*** Opening of Given data ***

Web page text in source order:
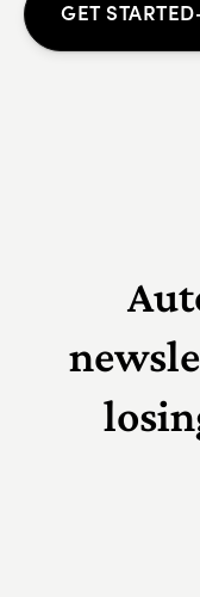
GET
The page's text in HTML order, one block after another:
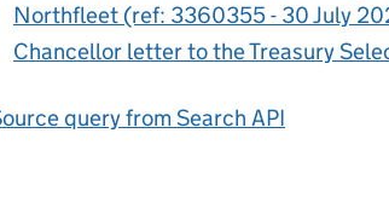
Northfleet (ref: 3360355 - 30 July
Chancellor letter to the Treasury
query from Search API
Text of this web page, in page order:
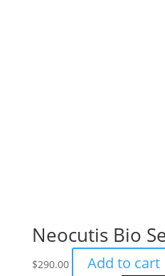
Neocutis Bio
$290.00 Add to cart
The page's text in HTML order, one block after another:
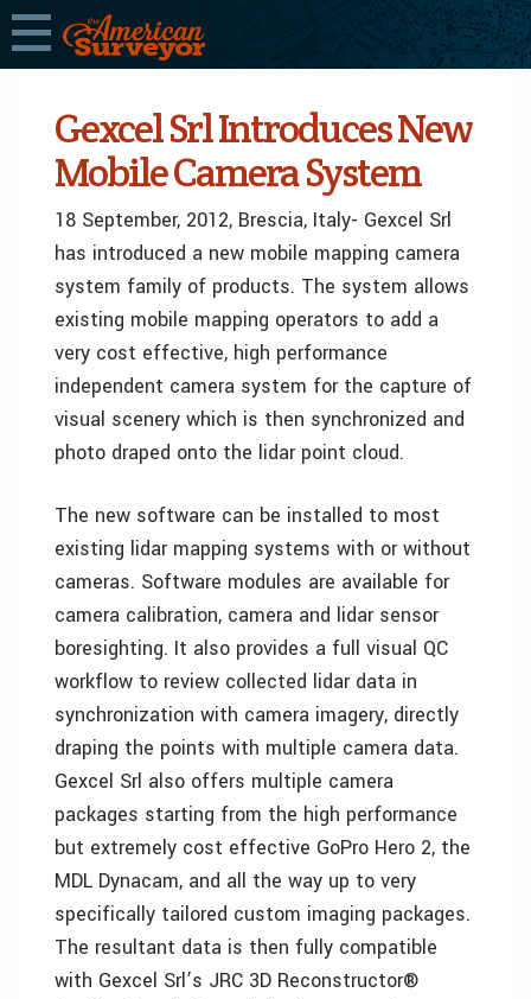
Gexcel Srl Introduces New
Mobile Camera System
18 September, 2012, Brescia, Italy- Gexcel Srl
has introduced a new mobile mapping camera
system family of products. The system allows
existing mobile mapping operators to add a
very cost effective, high performance
independent camera system for the capture of
visual scenery which is then synchronized and
photo draped onto the lidar point cloud.
The new software can be installed to most
existing lidar mapping systems with or without
cameras. Software modules are available for
camera calibration, camera and lidar sensor
boresighting. It also provides a full visual QC
workflow to review collected lidar data in
synchronization with camera imagery, directly
draping the points with multiple camera data.
Gexcel Srl also offers multiple camera
packages starting from the high performance
but extremely cost effective GoPro Hero 2, the
MDL Dynacam, and all the way up to very
specifically tailored custom imaging packages.
The resultant data is then fully compatible
with Gexcel Srl’s JRC 3D Reconstructor®
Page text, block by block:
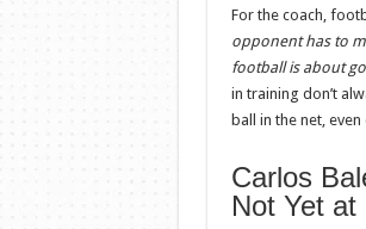
For the coach,
opponent has to
football is about
in training don’t
ball in the net,
Carlos
Not Yet at
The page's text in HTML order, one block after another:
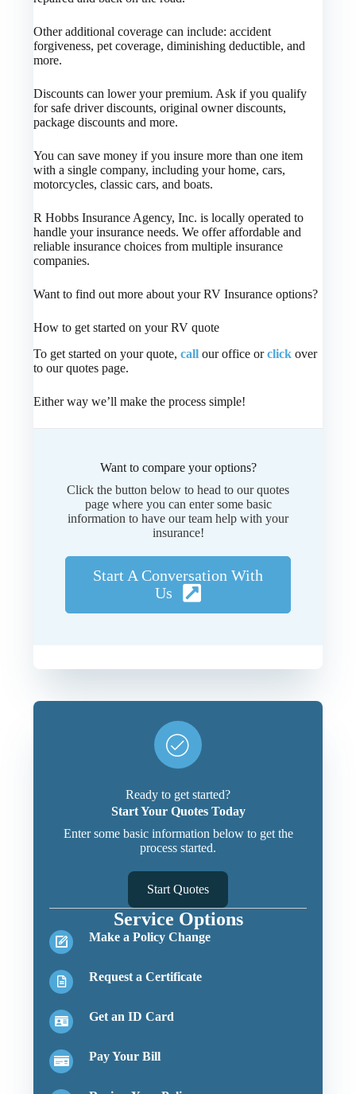
Other additional coverage can include: accident
forgiveness, pet coverage, diminishing deductible, and
more.
Discounts can lower your premium. Ask if you qualify
for safe driver discounts, original owner discounts,
package discounts and more.
You can save money if you insure more than one item
with a single company, including your home, cars,
motorcycles, classic cars, and boats.
R Hobbs Insurance Agency, Inc. is locally operated to
handle your insurance needs. We offer affordable and
reliable insurance choices from multiple insurance
companies.
Want to find out more about your RV Insurance options?
How to get started on your RV quote
To get started on your quote,call our office orclick over
to our quotes page.
Either way we’ll make the process simple!
Want to compare your options?
Click the button below to head to our quotes
page where you can enter some basic
information to have our team help with your
insurance!
Start A Conversation With
Us
Ready to get started?
Start Your Quotes Today
Enter some basic information below to get the
process started.
Start Quotes
Service Options
Make a Policy Change
Request a Certificate
Get an ID Card
Pay Your Bill

*** Close of Given data ***

- _What is required_
Return only the number of lines in the data above that hold the word "then".

- _Output of the exercise_
2